= Geno Adamia =

Georgian military commander

Geno Adamia (გენო ადამია; 8 March 1936 – 28 September 1993) was a Georgian military commander who was killed during the war in Abkhazia, Georgia.

A native of Senaki, he engaged, immediately after the outbreak of the hostilities in 1992, in the struggle with the Abkhaz separatists who fought for the secession of Georgia's autonomous republic of Abkhazia, where the Georgians constituted 45.7% of the population. Adamia organized a large volunteer detachment of the citizens of Sukhumi and was actively involved in the defence of the city against the combined Abkhaz-North Caucasian forces aided by the Russian navy and aviation. He was soon promoted to Major General and appointed the commander of the 23rd Mechanized Brigade of the Ministry of Defence of Georgia.
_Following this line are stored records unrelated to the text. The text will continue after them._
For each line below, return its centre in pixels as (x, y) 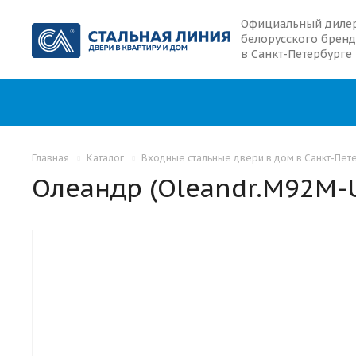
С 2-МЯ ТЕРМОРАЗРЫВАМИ (131, 270)
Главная (50, 158)
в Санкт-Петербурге (296, 54)
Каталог (105, 158)
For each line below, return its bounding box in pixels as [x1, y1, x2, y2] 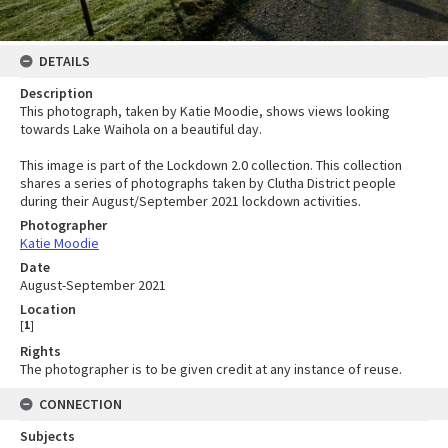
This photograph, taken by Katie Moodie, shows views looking [20, 102, 390, 120]
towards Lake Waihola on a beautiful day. [20, 120, 262, 138]
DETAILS [39, 52, 90, 70]
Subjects [20, 427, 75, 445]
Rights [20, 342, 61, 360]
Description [20, 84, 93, 102]
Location [20, 300, 76, 318]
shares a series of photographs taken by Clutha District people [20, 174, 396, 192]
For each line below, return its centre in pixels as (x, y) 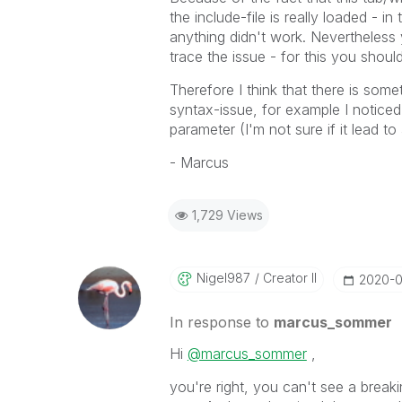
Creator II (288, 278)
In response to (221, 322)
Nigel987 (223, 278)
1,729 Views (227, 215)
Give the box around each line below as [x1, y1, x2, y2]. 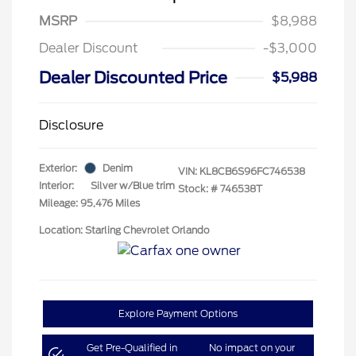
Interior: [39, 179, 74, 192]
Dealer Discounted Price [39, 68, 227, 87]
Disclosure [39, 117, 103, 133]
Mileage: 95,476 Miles [39, 196, 140, 209]
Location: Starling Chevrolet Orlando [39, 223, 210, 236]
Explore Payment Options [118, 307, 238, 319]
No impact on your [208, 341, 295, 354]
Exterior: [39, 161, 77, 174]
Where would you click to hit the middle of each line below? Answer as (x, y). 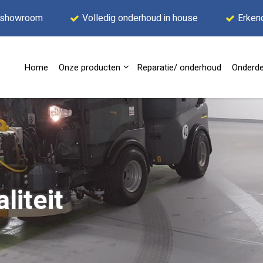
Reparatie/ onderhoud (179, 68)
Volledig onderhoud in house (140, 18)
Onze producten (90, 68)
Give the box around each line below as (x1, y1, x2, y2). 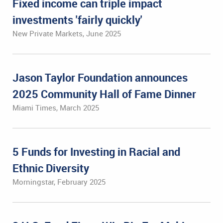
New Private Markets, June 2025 (12, 28, 121, 38)
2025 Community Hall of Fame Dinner (12, 87, 196, 101)
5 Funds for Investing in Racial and (12, 144, 180, 159)
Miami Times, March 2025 (12, 103, 99, 112)
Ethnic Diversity (12, 161, 89, 175)
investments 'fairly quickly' (12, 12, 142, 27)
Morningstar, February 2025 (12, 177, 106, 187)
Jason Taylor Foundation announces (12, 70, 188, 85)
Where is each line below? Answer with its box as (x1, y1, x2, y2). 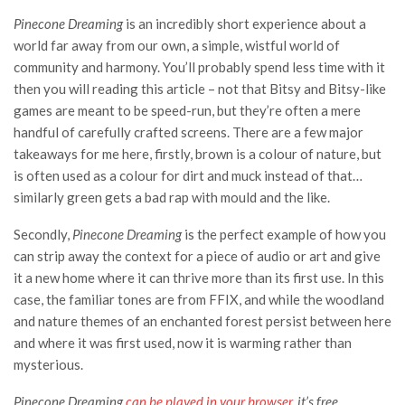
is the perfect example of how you (182, 226, 386, 242)
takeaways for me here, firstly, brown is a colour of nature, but (14, 146, 381, 162)
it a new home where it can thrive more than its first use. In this (14, 269, 384, 286)
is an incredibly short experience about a (123, 15, 366, 32)
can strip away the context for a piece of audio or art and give (14, 248, 381, 264)
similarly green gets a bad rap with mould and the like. (14, 189, 330, 205)
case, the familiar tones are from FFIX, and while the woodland (14, 291, 384, 307)
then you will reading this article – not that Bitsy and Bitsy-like (14, 80, 386, 97)
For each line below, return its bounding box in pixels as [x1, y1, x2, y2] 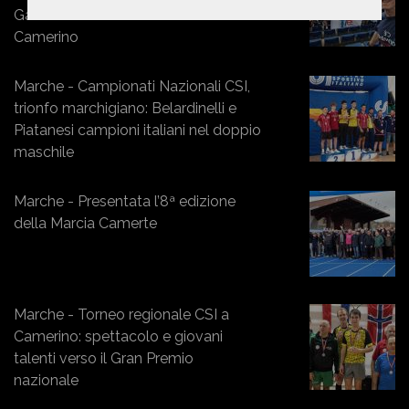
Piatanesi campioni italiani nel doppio [14, 121, 261, 140]
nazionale [14, 372, 79, 390]
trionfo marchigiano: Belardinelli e [14, 100, 236, 118]
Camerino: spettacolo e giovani [14, 328, 223, 346]
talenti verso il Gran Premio [14, 350, 194, 368]
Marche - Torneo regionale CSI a [14, 306, 229, 324]
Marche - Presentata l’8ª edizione [14, 193, 236, 211]
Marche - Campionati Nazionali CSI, [14, 78, 250, 96]
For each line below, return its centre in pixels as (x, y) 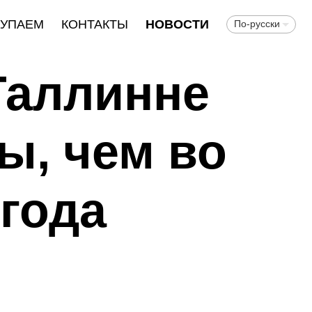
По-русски (257, 24)
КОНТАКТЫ (94, 24)
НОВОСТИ (177, 24)
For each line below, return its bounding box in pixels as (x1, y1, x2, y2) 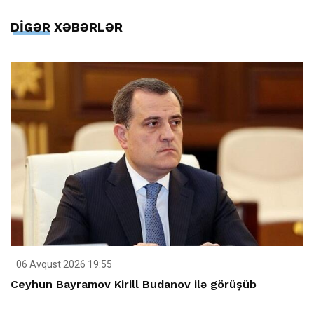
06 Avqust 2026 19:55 (14, 258, 112, 270)
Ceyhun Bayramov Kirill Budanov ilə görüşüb (11, 277, 257, 291)
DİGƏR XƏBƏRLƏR (11, 19, 123, 34)
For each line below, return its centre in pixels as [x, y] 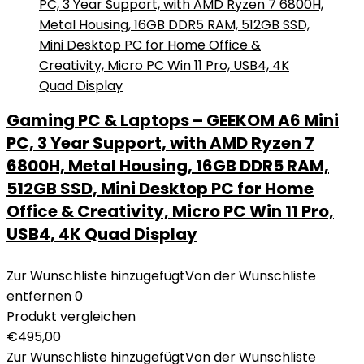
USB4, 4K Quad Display [102, 234]
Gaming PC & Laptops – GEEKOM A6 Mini [173, 120]
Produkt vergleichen [71, 316]
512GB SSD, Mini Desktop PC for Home [160, 188]
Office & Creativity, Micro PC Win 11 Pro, [170, 211]
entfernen [39, 296]
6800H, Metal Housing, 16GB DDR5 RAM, [168, 166]
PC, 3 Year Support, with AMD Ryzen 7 [160, 143]
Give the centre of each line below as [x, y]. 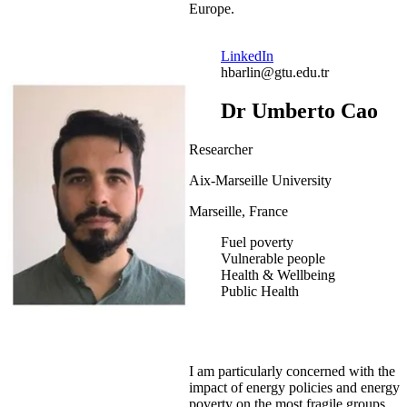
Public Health [260, 291]
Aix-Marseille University [260, 180]
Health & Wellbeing [278, 274]
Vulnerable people [273, 258]
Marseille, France [238, 211]
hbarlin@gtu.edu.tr [275, 72]
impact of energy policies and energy [294, 387]
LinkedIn [247, 55]
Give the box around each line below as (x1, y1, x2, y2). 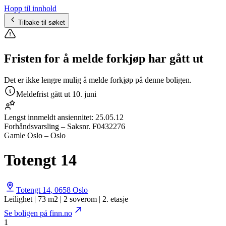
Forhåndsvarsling (4, 122, 59, 131)
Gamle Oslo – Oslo (4, 131, 66, 140)
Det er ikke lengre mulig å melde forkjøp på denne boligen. (4, 75, 192, 84)
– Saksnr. (59, 122, 92, 131)
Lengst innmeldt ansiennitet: (4, 112, 93, 122)
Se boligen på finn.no (4, 208, 72, 217)
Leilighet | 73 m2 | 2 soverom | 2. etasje (4, 194, 128, 203)
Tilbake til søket (18, 19, 65, 26)
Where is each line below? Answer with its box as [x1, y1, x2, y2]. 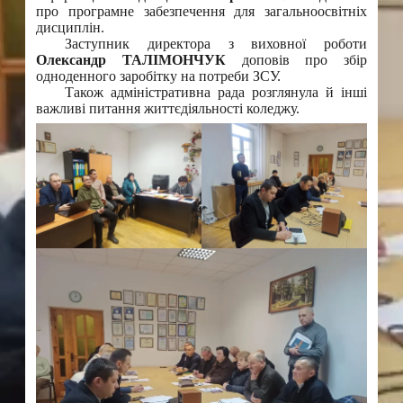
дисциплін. [36, 20, 104, 36]
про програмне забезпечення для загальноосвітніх [36, 4, 367, 20]
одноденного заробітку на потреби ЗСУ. [36, 68, 281, 85]
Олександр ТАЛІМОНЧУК [36, 52, 226, 68]
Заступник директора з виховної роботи [65, 36, 367, 52]
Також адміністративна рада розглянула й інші [65, 85, 367, 101]
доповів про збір [225, 52, 367, 68]
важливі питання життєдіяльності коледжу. [36, 101, 300, 117]
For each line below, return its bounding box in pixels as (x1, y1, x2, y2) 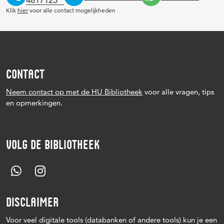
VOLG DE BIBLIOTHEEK (6, 137, 99, 152)
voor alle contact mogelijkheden (28, 6, 115, 14)
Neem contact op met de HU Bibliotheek (6, 87, 142, 96)
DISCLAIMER (6, 195, 59, 209)
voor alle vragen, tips (142, 87, 214, 96)
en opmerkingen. (6, 98, 62, 107)
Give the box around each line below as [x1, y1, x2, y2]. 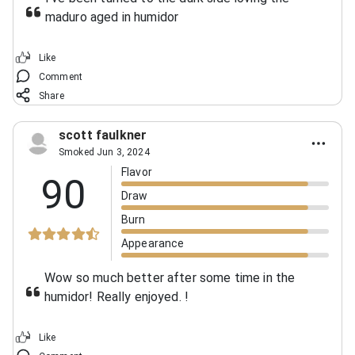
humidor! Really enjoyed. [44, 288, 181, 304]
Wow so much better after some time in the [44, 269, 296, 285]
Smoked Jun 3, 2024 [59, 146, 150, 158]
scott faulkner [59, 127, 147, 143]
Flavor [121, 165, 152, 178]
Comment [39, 71, 83, 82]
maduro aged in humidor [44, 9, 179, 25]
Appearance [121, 236, 185, 250]

One of the most energetic and popular Georgian commanders, he refused to surrender when Sukhumi fell on 27 September 1993. With a tiny force, he continued to fight in the vicinities of Sukhumi and trying to organize a counterattack on the seized Sukhumi, he was killed in the action at the Kelasuri Bridge on 28 September.

Adamia's friends ransomed his body which was buried in Tbilisi, the capital of Georgia, in November 1993. The Georgian society, especially the IDPs from Abkhazia, marked the 70th anniversary of his birth on 8 March 2006. On 27 September 2020, he was awarded the Order of the National Hero of Georgia.